| Outcome | Probability | Yes Bid | Yes Ask | 24h Change | Volume | |
|---|---|---|---|---|---|---|
| Target Price: $39.1704 | 0% | 0¢ | 0¢ | — | $0 | Trade → |
This market asks whether the crypto asset HYPE will hit the price target $39.1704 during a specified 15‑minute monitoring window. Short, time‑bounded markets matter because they isolate immediate liquidity and news-driven moves that longer horizons can obscure.
Time‑bucketed crypto markets like this are designed to capture very short‑term price dynamics and are sensitive to microstructure (order book depth, exchange prints) as well as sudden informational shocks. HYPE, as a token or asset subject to speculative interest, can experience rapid swings from concentrated orders, exchange listings/delistings, social media events, or coordinated trading. Because the market closes and settles around a narrow window, even small execution details and data source choices can determine the outcome.
Market odds on a platform reflect the collective stance of traders about whether the target will be met in that specific 15‑minute window; they update as participants incorporate new information about price action, liquidity, and news. For very short windows, odds tend to move quickly and can reflect transient order‑flow and execution risk as much as fundamental views.
It denotes a continuous 15‑minute interval during which the HYPE price is monitored to determine whether it reaches $39.1704; the market listing on KALSHI will specify the exact start timestamp used for that interval.

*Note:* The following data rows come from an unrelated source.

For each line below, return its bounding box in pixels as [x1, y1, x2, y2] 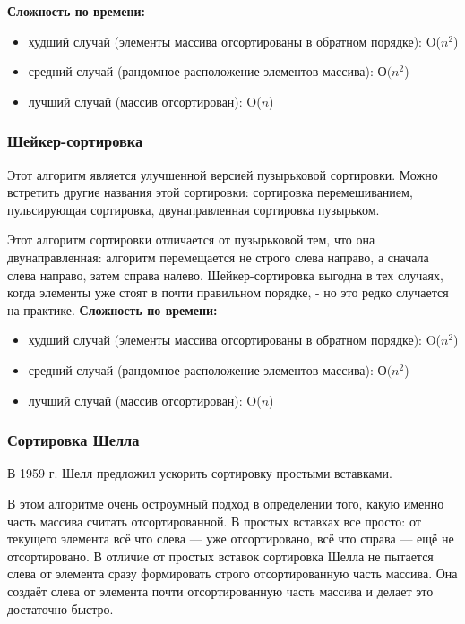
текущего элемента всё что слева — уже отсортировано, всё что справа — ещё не [7, 529, 454, 548]
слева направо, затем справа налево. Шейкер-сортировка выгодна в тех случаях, [7, 265, 443, 284]
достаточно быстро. [7, 599, 114, 618]
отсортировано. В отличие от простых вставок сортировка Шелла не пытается [7, 546, 434, 565]
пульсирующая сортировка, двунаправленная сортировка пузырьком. [7, 200, 380, 218]
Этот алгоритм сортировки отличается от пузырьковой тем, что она [7, 230, 375, 249]
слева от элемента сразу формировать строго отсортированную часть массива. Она [7, 564, 458, 583]
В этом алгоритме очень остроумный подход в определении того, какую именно [7, 493, 444, 512]
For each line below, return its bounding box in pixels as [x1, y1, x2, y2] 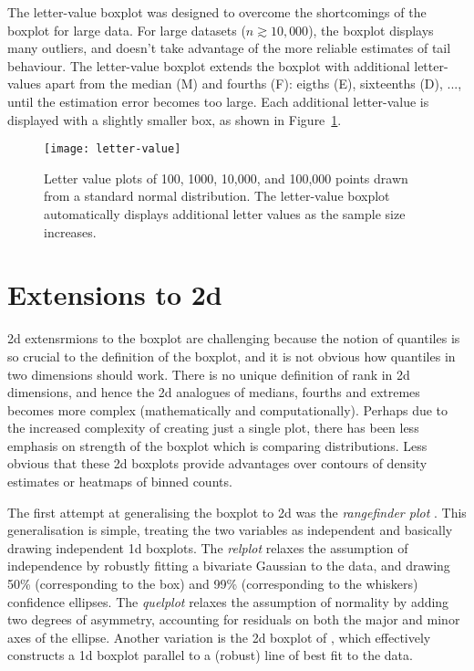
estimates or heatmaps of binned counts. [7, 472, 232, 491]
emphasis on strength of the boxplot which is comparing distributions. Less [7, 435, 428, 455]
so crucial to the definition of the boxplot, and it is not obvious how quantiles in [7, 346, 456, 365]
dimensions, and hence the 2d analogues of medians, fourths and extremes [7, 383, 420, 402]
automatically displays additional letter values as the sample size [44, 204, 406, 223]
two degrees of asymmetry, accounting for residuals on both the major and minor [7, 610, 460, 629]
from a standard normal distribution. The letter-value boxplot [44, 186, 390, 205]
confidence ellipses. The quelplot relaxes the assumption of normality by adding [7, 592, 449, 611]
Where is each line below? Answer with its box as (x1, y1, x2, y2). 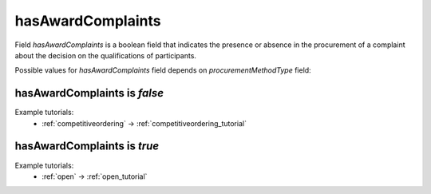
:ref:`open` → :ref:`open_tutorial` (42, 172, 148, 181)
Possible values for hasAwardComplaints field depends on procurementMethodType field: (14, 65, 311, 75)
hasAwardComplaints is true (14, 140, 160, 153)
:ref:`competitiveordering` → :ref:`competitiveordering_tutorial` (42, 118, 247, 128)
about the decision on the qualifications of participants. (14, 50, 197, 60)
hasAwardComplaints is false (14, 86, 164, 100)
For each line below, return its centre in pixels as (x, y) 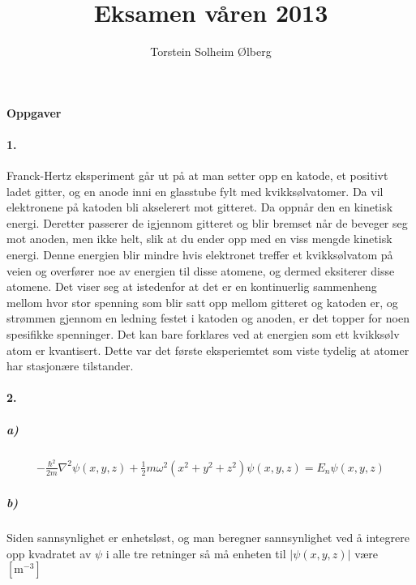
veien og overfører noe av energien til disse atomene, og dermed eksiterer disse (201, 270)
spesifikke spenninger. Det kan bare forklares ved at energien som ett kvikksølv (203, 334)
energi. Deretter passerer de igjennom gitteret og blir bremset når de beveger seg (207, 222)
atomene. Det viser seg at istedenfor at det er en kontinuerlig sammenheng (192, 286)
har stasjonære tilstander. (70, 366)
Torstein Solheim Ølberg (211, 51)
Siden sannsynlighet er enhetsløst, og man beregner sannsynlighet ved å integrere (208, 538)
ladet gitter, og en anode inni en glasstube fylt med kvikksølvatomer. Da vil (195, 191)
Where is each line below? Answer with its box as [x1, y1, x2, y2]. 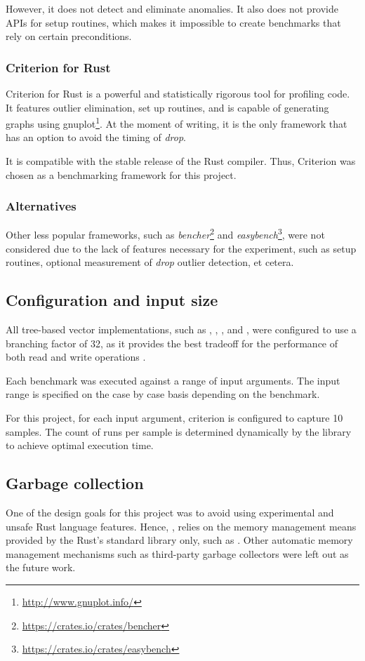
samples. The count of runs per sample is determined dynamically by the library [6, 424, 352, 439]
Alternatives [6, 197, 77, 215]
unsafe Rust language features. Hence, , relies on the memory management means [6, 519, 357, 533]
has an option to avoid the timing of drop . [6, 130, 186, 145]
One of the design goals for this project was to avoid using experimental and [6, 505, 334, 520]
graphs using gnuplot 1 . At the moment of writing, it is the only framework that [6, 114, 347, 131]
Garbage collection [6, 472, 144, 494]
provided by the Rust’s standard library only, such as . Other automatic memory [6, 533, 353, 547]
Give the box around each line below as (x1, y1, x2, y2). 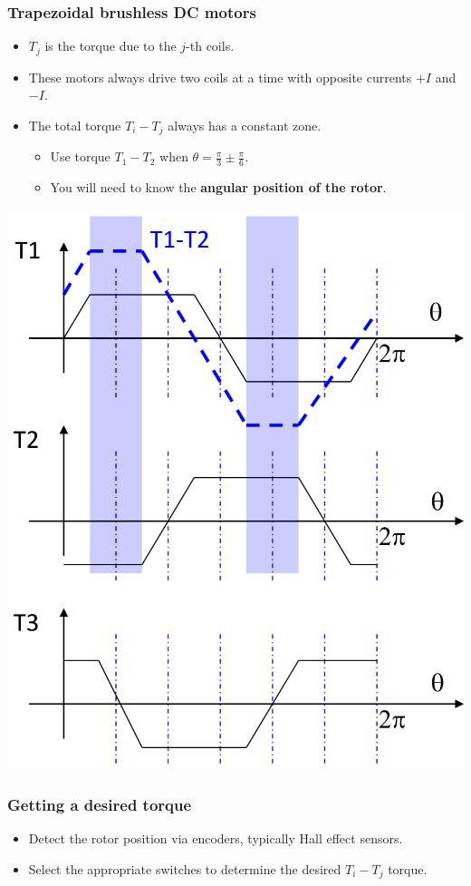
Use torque (50, 147, 111, 166)
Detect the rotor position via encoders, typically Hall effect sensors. (28, 829, 403, 848)
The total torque (28, 115, 121, 134)
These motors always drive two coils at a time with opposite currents (28, 67, 412, 86)
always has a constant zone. (168, 115, 322, 134)
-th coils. (186, 36, 235, 55)
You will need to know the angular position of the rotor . (50, 178, 387, 197)
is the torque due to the (44, 36, 177, 55)
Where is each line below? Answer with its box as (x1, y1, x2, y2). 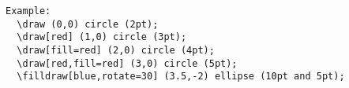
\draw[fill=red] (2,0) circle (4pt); (17, 44, 215, 56)
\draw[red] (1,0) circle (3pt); (17, 31, 187, 43)
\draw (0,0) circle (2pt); (17, 18, 159, 30)
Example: (6, 5, 51, 16)
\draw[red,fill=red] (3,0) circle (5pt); (17, 57, 238, 69)
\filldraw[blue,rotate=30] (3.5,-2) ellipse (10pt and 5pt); (17, 71, 345, 82)
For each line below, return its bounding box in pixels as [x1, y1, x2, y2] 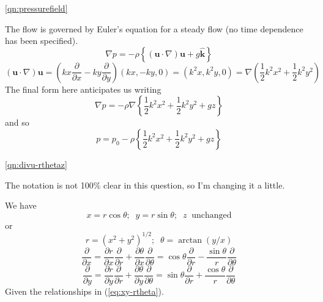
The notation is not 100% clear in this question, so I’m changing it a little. [5, 178, 285, 191]
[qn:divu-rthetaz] [5, 157, 67, 170]
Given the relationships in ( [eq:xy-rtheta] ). [5, 284, 164, 297]
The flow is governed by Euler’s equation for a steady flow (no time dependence [5, 22, 303, 35]
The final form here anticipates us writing [5, 82, 161, 95]
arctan [178, 235, 202, 245]
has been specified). [5, 34, 78, 47]
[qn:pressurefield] [5, 2, 68, 14]
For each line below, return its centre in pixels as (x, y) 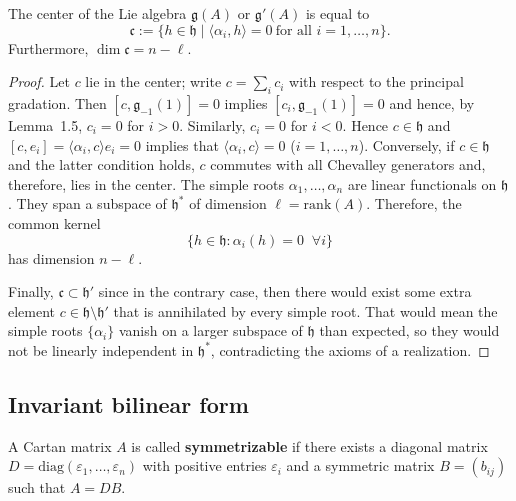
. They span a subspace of (87, 203)
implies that (182, 144)
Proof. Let (39, 81)
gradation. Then (57, 102)
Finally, (31, 291)
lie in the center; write (153, 81)
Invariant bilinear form (128, 403)
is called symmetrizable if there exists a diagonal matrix (309, 445)

The authoritative definition and data feed (for example, a specific exchange's trade prints, an index, or an aggregated feed) are set in the market's settlement rules on KALSHI; those rules determine whether a given print or quote counts as meeting the target.
Boundary handling (inclusive or exclusive of the exact start/end timestamp) is determined by the market's settlement protocol; the official contract language on the platform explains how ties at window edges are resolved.
'Closes: TBD' means the platform has not yet published the scheduled monitoring period; once KALSHI sets the start/close times, the market will monitor the specified 15‑minute interval and then follow its published verification/settlement timeline.
Rapid large buy/sell executions near the target, sudden liquidity withdrawals or influx, exchange technical incidents, or time‑sensitive news (listings, announcements, endorsements) immediately before or during the window are the types of events most likely to swing a 15‑minute outcome.